Syria and Iran Reveal Western Weakness as Well as Strength

W460

Threats of war and economic sanctions may have resulted in a double diplomatic breakthrough in the Syrian and Iranian crises but, analysts have warned, they also reveal the limits to Western power.

The U.N. Security Council unanimously passed a landmark resolution Friday ordering the destruction of Syria's chemical weapons and condemning a murderous poison gas attack in Damascus.

The major powers overcame a prolonged deadlock to approve the council's first resolution on the Syrian conflict, which the U.N. says has left more than 100,000 dead in 30 months.

Meanwhile U.S. President Barack Obama and Iran's President Hassan Rouhani spoke by phone in the historic, first direct contact between leaders of their estranged nations since the 1979 Islamic revolution.

"Just now, I spoke on the phone with President Rouhani of the Islamic Republic of Iran," Obama said in a televised statement, revealing the most intriguing turn yet in relations between the Islamic Republic and a superpower it branded the Great Satan.
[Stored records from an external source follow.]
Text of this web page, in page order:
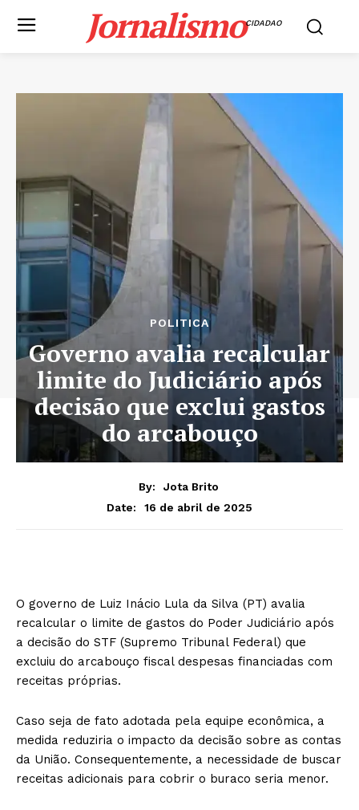
JornalismoCIDADAO
POLITICA
Governo avalia recalcular
limite do Judiciário após
decisão que exclui gastos
do arcabouço
By:
Jota Brito
Date:
16 de abril de 2025
O governo de Luiz Inácio Lula da Silva (PT) avalia
recalcular o limite de gastos do Poder Judiciário após
a decisão do STF (Supremo Tribunal Federal) que
excluiu do arcabouço fiscal despesas financiadas com
receitas próprias.
Caso seja de fato adotada pela equipe econômica, a
medida reduziria o impacto da decisão sobre as contas
da União. Consequentemente, a necessidade de buscar
receitas adicionais para cobrir o buraco seria menor.
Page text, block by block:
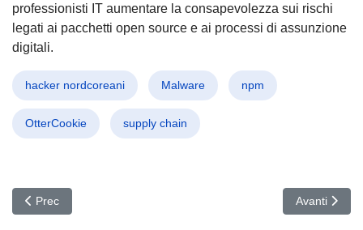
professionisti IT aumentare la consapevolezza sui rischi
legati ai pacchetti open source e ai processi di assunzione
digitali.
hacker nordcoreani Malware npm
OtterCookie supply chain
Articolo precedente: Allarme Python: Pacchetti PyPI Espongono
Prec Articolo
Avanti
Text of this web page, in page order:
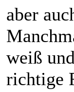
aber
weiß
richtige
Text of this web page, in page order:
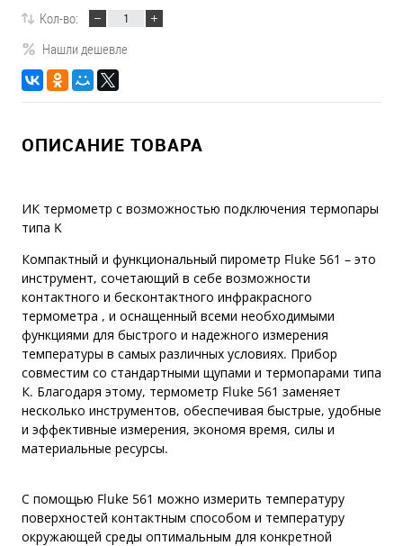
Кол-во:
Нашли дешевле
ОПИСАНИЕ ТОВАРА
ИК термометр с возможностью подключения термопары
типа K
Компактный и функциональный пирометр Fluke 561 – это
инструмент, сочетающий в себе возможности
контактного и бесконтактного инфракрасного
термометра , и оснащенный всеми необходимыми
функциями для быстрого и надежного измерения
температуры в самых различных условиях. Прибор
совместим со стандартными щупами и термопарами типа
К. Благодаря этому, термометр Fluke 561 заменяет
несколько инструментов, обеспечивая быстрые, удобные
и эффективные измерения, экономя время, силы и
материальные ресурсы.
С помощью Fluke 561 можно измерить температуру
поверхностей контактным способом и температуру
окружающей среды оптимальным для конкретной
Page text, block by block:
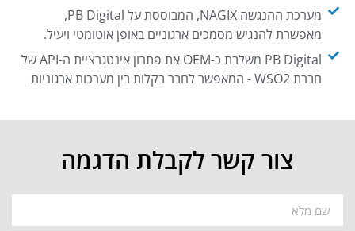
מערכת ההנגשה NAGIX, המבוססת על PB Digital,
מאפשרת להנגיש מסמכים ארגוניים באופן אוטומטי ויעיל.
PB Digital משלבת כ-OEM את פתרון אינטגרציית ה-API של
חברת WSO2 - המאפשר לחבר בקלות בין מערכות ארגוניות
צור קשר לקבלת הדגמה
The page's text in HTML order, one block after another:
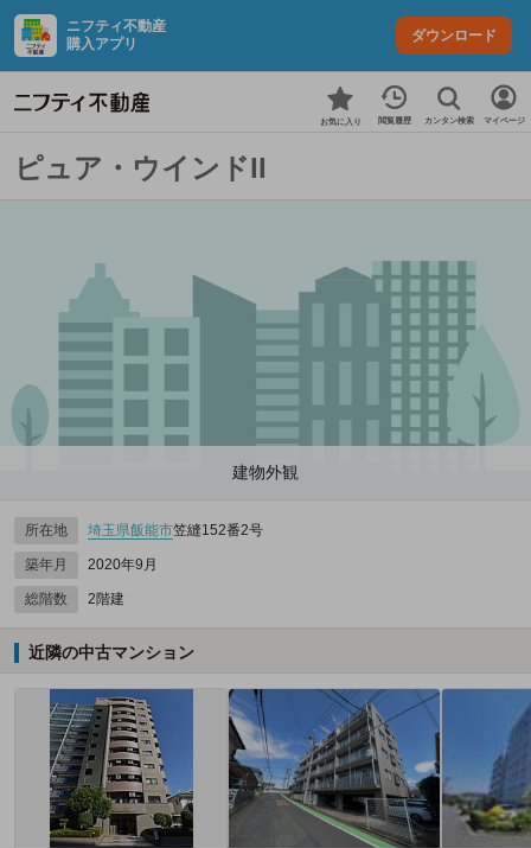
ニフティ不動産
購入アプリ
ダウンロード
お気に入り 閲覧履歴 カンタン検索 マイページ
ピュア・ウインドII
建物外観
所在地 埼玉県飯能市笠縫152番2号
築年月 2020年9月
総階数 2階建
近隣の中古マンション
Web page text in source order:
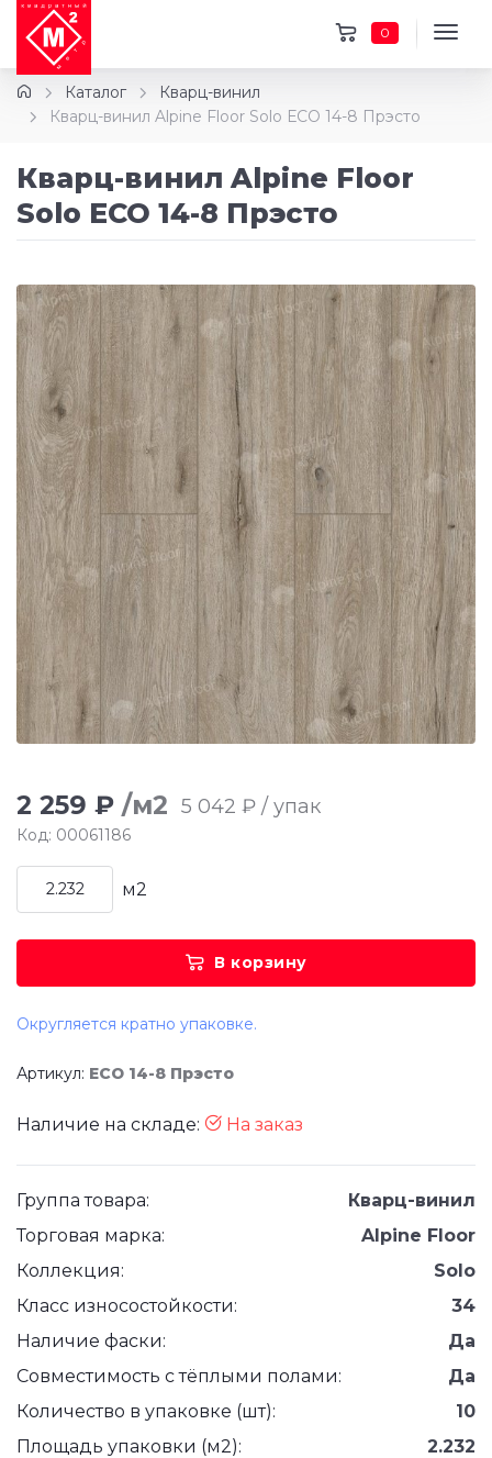
0
Каталог
Кварц-винил
Кварц-винил Alpine Floor Solo ЕСО 14-8 Прэсто
Кварц-винил Alpine Floor
Solo ЕСО 14-8 Прэсто
2 259 ₽ /м2 5 042 ₽ / упак
Код: 00061186
м2
В корзину
Округляется кратно упаковке.
Артикул: ЕСО 14-8 Прэсто
Наличие на складе: На заказ
Группа товара:
Кварц-винил
Торговая марка:
Alpine Floor
Коллекция:
Solo
Класс износостойкости:
34
Наличие фаски:
Да
Совместимость с тёплыми полами:
Да
Количество в упаковке (шт):
10
Площадь упаковки (м2):
2.232

That landmark call was presaged when US Secretary of State John Kerry shook hands and met briefly with a smiling Iranian Foreign Minister Mohammad Javad Zarif on the sidelines of the United Nations on Thursday.

"We now have more belief in the goodwill of both sides," Paul von Maltzahn, the former German ambassador to Iran and vice-president of the German Society for International Policy (DGAP), told Agence France Presse.
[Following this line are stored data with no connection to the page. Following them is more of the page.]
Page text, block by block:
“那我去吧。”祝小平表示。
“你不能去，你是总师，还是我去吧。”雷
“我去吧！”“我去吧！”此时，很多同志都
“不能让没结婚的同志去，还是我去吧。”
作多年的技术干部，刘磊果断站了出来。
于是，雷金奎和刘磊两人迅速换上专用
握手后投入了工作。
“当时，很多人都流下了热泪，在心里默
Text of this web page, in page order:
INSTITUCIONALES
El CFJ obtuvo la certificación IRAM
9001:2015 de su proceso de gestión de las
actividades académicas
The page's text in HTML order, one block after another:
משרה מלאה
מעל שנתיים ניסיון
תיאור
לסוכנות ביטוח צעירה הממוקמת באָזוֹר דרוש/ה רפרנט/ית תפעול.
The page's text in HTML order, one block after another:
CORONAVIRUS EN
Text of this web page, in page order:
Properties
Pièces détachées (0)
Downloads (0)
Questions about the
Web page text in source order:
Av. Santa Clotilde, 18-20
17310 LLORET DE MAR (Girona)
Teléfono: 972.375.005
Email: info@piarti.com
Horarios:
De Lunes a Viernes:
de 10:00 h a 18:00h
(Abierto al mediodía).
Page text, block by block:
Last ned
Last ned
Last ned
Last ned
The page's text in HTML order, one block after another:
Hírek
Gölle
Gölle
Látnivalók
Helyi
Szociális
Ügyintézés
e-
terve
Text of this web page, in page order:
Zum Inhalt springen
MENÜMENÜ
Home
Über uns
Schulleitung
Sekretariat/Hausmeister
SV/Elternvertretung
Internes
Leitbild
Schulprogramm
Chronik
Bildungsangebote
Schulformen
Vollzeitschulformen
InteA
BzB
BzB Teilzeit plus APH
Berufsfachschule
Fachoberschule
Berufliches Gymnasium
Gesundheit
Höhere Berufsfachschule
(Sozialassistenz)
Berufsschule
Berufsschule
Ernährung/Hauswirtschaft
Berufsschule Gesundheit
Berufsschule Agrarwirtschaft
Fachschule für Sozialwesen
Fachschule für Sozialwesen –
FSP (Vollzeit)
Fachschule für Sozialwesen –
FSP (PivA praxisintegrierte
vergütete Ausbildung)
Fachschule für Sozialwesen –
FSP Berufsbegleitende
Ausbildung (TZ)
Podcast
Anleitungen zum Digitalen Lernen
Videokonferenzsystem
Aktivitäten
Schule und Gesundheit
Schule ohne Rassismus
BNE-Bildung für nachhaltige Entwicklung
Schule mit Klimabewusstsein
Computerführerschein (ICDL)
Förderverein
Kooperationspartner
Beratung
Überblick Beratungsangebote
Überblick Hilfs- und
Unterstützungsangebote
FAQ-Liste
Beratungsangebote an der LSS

"We are witnessing the beginning of a more solid basis for trust between the parties."

Dominique Moisi, of the French Institute of International Relations, believes: "We can say that Western economic sanctions worked in Iran and Syrian President Bashar Assad and the Russians have taken seriously the threats of Western military strikes and changed their behavior."
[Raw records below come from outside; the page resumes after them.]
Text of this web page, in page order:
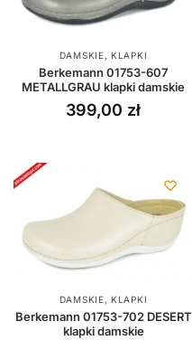
DAMSKIE, KLAPKI
Berkemann 01753-607
METALLGRAU klapki damskie
399,00 zł
DAMSKIE, KLAPKI
Berkemann 01753-702 DESERT
klapki damskie
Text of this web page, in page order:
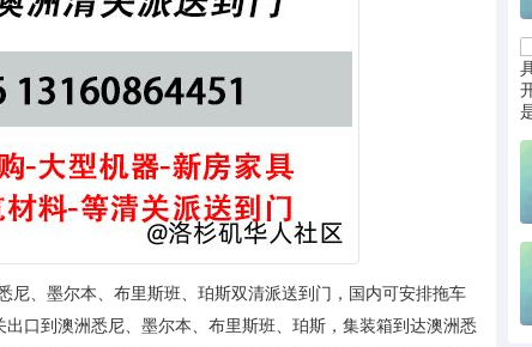
尼、墨尔本、布里斯班、珀斯双清派送到门，国内可安排拖车
口到澳洲悉尼、墨尔本、布里斯班、珀斯，集装箱到达澳洲悉
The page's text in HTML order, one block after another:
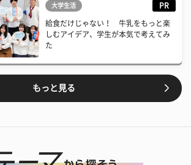
大学生活 PR
給食だけじゃない！ 牛乳をもっと楽
しむアイデア、学生が本気で考えてみ
た
もっと見る
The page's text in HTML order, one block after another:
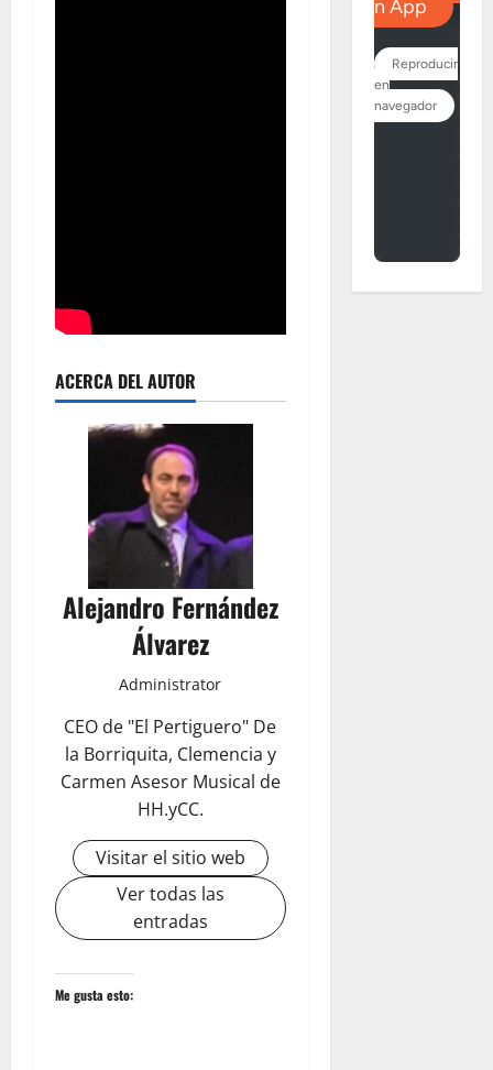
ACERCA DEL AUTOR
Alejandro Fernández
Álvarez
Administrator
CEO de "El Pertiguero" De
la Borriquita, Clemencia y
Carmen Asesor Musical de
HH.yCC.
Visitar el sitio web
Ver todas las
entradas
Me gusta esto:

For Paul Rogers, professor of peace studies at Bradford University, personal chemistry plays an important part too.

"We are lucky that we have Kerry and (Russian counterpart Sergei) Lavrov as leading players, as they have a personal chemistry," he told AFP, while cautioning that "untoward things can suddenly happen".

All in all "there is some measure of cautious optimism on both issues (Syria and Iran) that there wasn't a few weeks ago. But we are not out of the woods by a long stretch," he concluded.

Carrot, stick or another approach?

Is it possible, therefore to speak of a breakthrough for the West, even of a diplomatic victory? The experts are not so sure.

"To say, 'it worked, we showed them that we were the strongest and they had to bow to our will' does not correspond with reality," cautioned Moisi.

"The reality is that in both cases, the Syrians, like the Iranians, like the Russians, realized that the West couldn't really strike. Our stick is very weak so their carrot can go further."

Thierry Coville, of the Institute of International and Strategic Relations (IRIS) believes that "Americans have come to the conclusion that it is not possible to resolve the regional crises - Syria, Iraq, Afghanistan - without direct talks with Iran."

"The Syrian crisis has also opened the eyes of a number of people. They realised that it was not consistent to say 'We want a political solution in Syria' while holding a hawkish stance in Iran."

But while there appears to be more confidence between the major powers, there is more distrust on the ground in Syria.

The divisions between the Free Syrian Army and radical movements is getting deeper and deeper and "Syria will become a bit like Lebanon during the 1980s," says Karim Emile Bitar, an expert on Syria.

But can the diplomatic breakthroughs of the past few weeks solve the region's most intractable problem and enforce a kind of peace between the Palestinians and Israel?

"All cases are strongly linked," notes Moisi. "But if America shows itself to be weak on Iran, can it exert strong pressure on Israel?"

Von Maltzhan summed up the mood.

"We can talk about a move towards less mutual distrust," he said, but it would be "completely premature" to talk of significant progress.